God's Politics

Jim WallisTuesday evening at the Twin Cities’ Bethel University, students, along with many others, gathered for a forum on how faith should relate to politics in our time. I was joined by Greg Boyd, a young pastor and theologian who leads the Woodland Hills Church in St. Paul and whose courageous new book, The Myth of a Christian Nation, has created controversy and landed him on the front page of The New York Times. We both agreed that fidelity to Jesus Christ comes before politics and found that we shared a deep appreciation of John Howard Yoder’s classic book, The Politics of Jesus.

Greg shared his cynicism about politics in general and his dislike of how some on the Religious Right have made politics a divisive issue in churches. He recently wrote an op-ed piece in the Minneapolis StarTribune titled “My church has been hijacked by politics.” But he doesn’t want to see the same thing on the Left either, and I agreed. Together we had a very good dialogue about both the opportunities and dangers of political engagement for Christians. The names we lifted up of those who had done it right included Dr. Martin Luther King Jr., William Wilberforce, Mahatma Gandhi, and Dietrich Bonhoeffer. You can listen to the event here.
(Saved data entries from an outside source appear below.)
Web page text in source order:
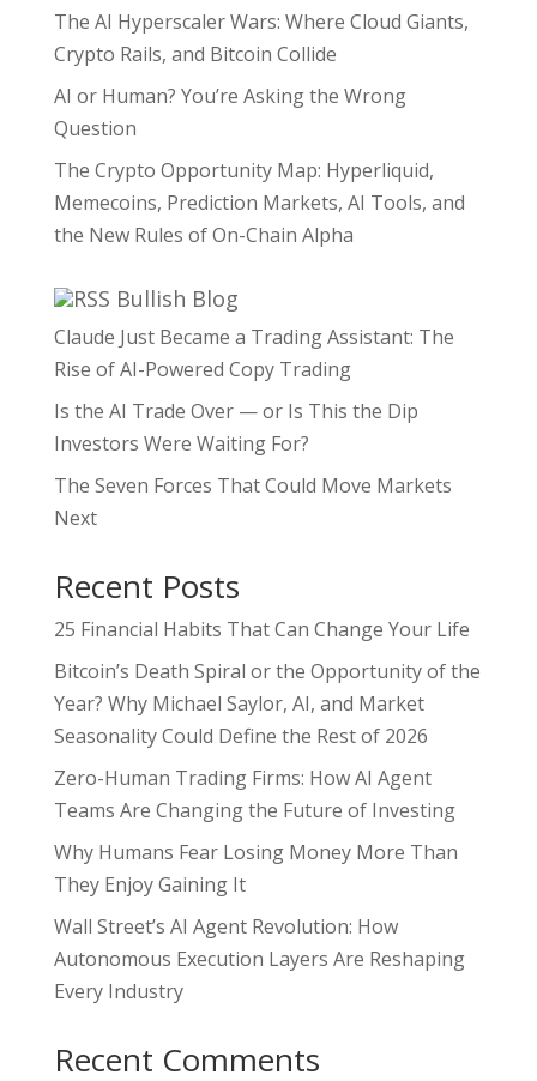
The AI Hyperscaler Wars: Where Cloud Giants,
Crypto Rails, and Bitcoin Collide
AI or Human? You’re Asking the Wrong
Question
The Crypto Opportunity Map: Hyperliquid,
Memecoins, Prediction Markets, AI Tools, and
the New Rules of On-Chain Alpha
Bullish Blog
Claude Just Became a Trading Assistant: The
Rise of AI-Powered Copy Trading
Is the AI Trade Over — or Is This the Dip
Investors Were Waiting For?
The Seven Forces That Could Move Markets
Next
Recent Posts
25 Financial Habits That Can Change Your Life
Bitcoin’s Death Spiral or the Opportunity of the
Year? Why Michael Saylor, AI, and Market
Seasonality Could Define the Rest of 2026
Zero-Human Trading Firms: How AI Agent
Teams Are Changing the Future of Investing
Why Humans Fear Losing Money More Than
They Enjoy Gaining It
Wall Street’s AI Agent Revolution: How
Autonomous Execution Layers Are Reshaping
Every Industry
Recent Comments
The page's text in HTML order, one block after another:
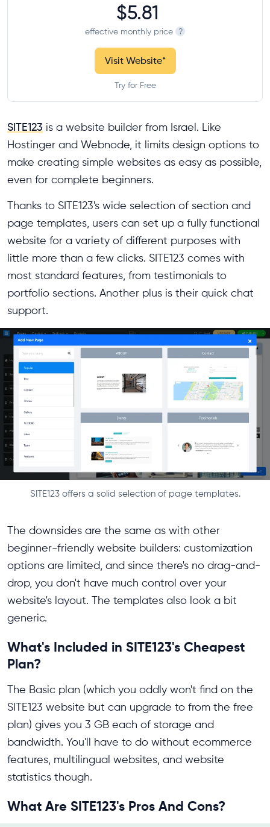
$5.81
effective monthly price ?
Visit Website*
Try for Free
SITE123 is a website builder from Israel. Like
Hostinger and Webnode, it limits design options to
make creating simple websites as easy as possible,
even for complete beginners.
Thanks to SITE123's wide selection of section and
page templates, users can set up a fully functional
website for a variety of different purposes with
little more than a few clicks. SITE123 comes with
most standard features, from testimonials to
portfolio sections. Another plus is their quick chat
support.
SITE123 offers a solid selection of page templates.
The downsides are the same as with other
beginner-friendly website builders: customization
options are limited, and since there's no drag-and-
drop, you don't have much control over your
website's layout. The templates also look a bit
generic.
What's Included in SITE123's Cheapest
Plan?
The Basic plan (which you oddly won't find on the
SITE123 website but can upgrade to from the free
plan) gives you 3 GB each of storage and
bandwidth. You'll have to do without ecommerce
features, multilingual websites, and website
statistics though.
What Are SITE123's Pros And Cons?
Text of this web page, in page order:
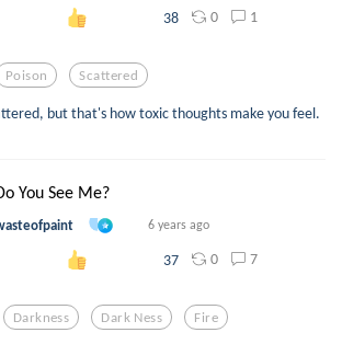
38 0 1
Poison Scattered
but that's how toxic thoughts make you feel.
You See Me?
6 years ago
37 0 7
Darkness Dark Ness Fire

But this was one of those nights when the speakers and messages were less important than the crowd who came to hear. Not only was every seat taken in Benson Great Hall, 200 more chairs had to be put up on the stage, and every place to sit or stand was filled by young evangelicals eager to discuss how they should engage the world. Numerous faculty members said they couldn’t remember a bigger event in Bethel’s history, and it was certainly a dramatic demonstration of how things are changing in the evangelical world – especially among the new generation. Almost every week now, I find the same thing happening at Christian colleges across the nation.

CNN was there to capture the event and afterward spoke to a roundtable of young evangelical students. The program is scheduled to run this evening on Anderson Cooper 360 at 10 p.m. ET. For me it was a day filled with hope and the possibility of a new faith-inspired generation that might truly shake up politics – just the way people of faith and conscience are supposed to.